Homo scriptor. Сборник статей и материалов в честь 70-летия М. Эпштейна - страница 8
Эпштейн говорит, что мы слишком долго подвергали остракизму лабораторию ученого. Это ложь, что в лаборатории человеческое существо будут исследовать как бездушный, предсказуемый механизм, обратят в вещь. Театр, музыка, балет – классические примеры подчиняющихся жестким правилам коллективов, объединенных общей целью. Они экспериментируют сообща и получают похвальный, удовлетворяющий всех результат. Но Эпштейн не останавливается на повседневном совместном труде участников исполнительских искусств. В 1980‐х он сумел сделать лабораторным труд ученого и писателя – этот самый прочный бастион индивидуального творчества. Исходя из мысли, что общение, будучи осознанным творческим процессом, может переступить границы простой беседы, подключив «приватность, уединенность и медитацию», он придумал «импровизационные сообщества», объединяющие писателей, которые попеременно погружаются то в многомерное мышление, то в одномерную речь. То есть пользуются преимуществом тишины и наслаждаются произнесенным словом. Таким образом, они объединяют «западный опыт ораторского искусства с восточной бессловесной медитацией»[16].
То, что было экспериментом в восьмидесятых, теперь стало нормой – обмен текстовыми посланиями в режиме «nonstop». Спрашивается, почему же гуманитарии ворчат, вместо того чтобы радоваться? Слишком часто мы на что-то обижены, тоскуем о прошлом, прибегаем к самообороне. И что хуже всего – ненавидим новые технологии. Нет ничего удивительного, что мы не можем завоевать внимание и доверие корпораций (включая собственные университеты), которые производят товары, имеющие наибольший рыночный спрос: бомбы, потребительские изделия и услуги, красочно упакованную информацию и компьютерную технику.

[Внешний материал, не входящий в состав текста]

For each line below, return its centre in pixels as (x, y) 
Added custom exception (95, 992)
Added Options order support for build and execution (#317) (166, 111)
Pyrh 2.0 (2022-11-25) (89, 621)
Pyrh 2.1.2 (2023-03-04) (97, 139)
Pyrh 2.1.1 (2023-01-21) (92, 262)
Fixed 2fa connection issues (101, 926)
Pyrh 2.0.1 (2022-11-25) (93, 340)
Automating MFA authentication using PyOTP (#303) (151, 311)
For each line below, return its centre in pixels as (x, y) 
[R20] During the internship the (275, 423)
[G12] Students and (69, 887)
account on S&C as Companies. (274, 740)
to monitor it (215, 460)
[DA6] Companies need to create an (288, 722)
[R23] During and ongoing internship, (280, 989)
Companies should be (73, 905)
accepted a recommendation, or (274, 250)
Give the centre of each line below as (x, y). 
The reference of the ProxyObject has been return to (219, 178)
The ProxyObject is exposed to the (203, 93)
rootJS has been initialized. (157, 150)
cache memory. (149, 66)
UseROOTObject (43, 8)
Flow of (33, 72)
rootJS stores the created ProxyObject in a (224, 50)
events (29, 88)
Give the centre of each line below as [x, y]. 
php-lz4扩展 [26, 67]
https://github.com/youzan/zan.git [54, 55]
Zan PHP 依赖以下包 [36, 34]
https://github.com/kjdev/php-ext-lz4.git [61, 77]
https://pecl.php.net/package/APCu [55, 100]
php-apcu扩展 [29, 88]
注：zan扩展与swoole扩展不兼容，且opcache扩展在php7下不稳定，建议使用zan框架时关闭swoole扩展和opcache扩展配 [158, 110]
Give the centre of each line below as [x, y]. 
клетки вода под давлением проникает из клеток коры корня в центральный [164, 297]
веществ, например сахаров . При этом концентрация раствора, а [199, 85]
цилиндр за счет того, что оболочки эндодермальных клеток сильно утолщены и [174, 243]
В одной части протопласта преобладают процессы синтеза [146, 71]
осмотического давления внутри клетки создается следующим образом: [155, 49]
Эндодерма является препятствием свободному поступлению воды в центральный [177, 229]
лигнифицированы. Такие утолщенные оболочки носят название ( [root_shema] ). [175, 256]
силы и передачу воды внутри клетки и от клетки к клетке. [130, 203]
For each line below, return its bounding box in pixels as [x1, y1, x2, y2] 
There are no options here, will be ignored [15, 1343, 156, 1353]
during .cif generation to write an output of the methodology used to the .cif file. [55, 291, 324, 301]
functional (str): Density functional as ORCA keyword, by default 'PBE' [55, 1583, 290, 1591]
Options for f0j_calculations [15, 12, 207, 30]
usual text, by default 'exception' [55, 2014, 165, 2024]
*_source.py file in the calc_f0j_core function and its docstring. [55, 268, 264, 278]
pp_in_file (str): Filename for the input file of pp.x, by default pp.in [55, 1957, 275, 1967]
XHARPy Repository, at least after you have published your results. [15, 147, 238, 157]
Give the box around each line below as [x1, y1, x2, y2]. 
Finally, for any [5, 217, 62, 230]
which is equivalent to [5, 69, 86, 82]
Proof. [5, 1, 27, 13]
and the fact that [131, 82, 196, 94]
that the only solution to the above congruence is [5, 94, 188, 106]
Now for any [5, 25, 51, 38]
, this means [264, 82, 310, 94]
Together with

В начале третьей главы Эпштейн отдает дань Михаилу Бахтину, первому русскому мыслителю-транскультуралисту. Одним из занятных парадоксов книги Эпштейна является тот факт, что Бахтин, в отличие от Эпштейна, был технофобом – терпеть не мог технических новинок. Даже телефон представлялся ему излишеством. Чем можно объяснить это отвращение, незаинтересованность в приборах, обеспечивающих мгновенную связь с удаленным собеседником? Связано ли это с желанием видеть перед собой лицо говорящего, слышать ничем не искаженную речь? Или с инстинктивным чувством, что техника всегда заставляет спешить? Поспешность мешает и в человеческом общении, и в постижении искусства. Возможно, для Бахтина интересен и важен был диалог с канувшим в лету сознанием, с которым общаешься через слова, запечатленные автором на бумаге, то есть диалог с мертвыми и воображаемыми собеседниками, а не с живыми, которым можно сию минуту позвонить. Бахтин уцелел в сталинскую эпоху, когда беседа была бесценна и зачастую опасна. В наше время – говори с кем хочешь и сколько хочешь, к твоим услугам маленькое мобильное устройство. Эпштейн не сторонник архаичного бахтинского мировосприятия. Но ему очень близки взгляды Бахтина на гибридную природу и центробежную энергию культур, на неизбежную ограниченность ума, который сам себе довлеет.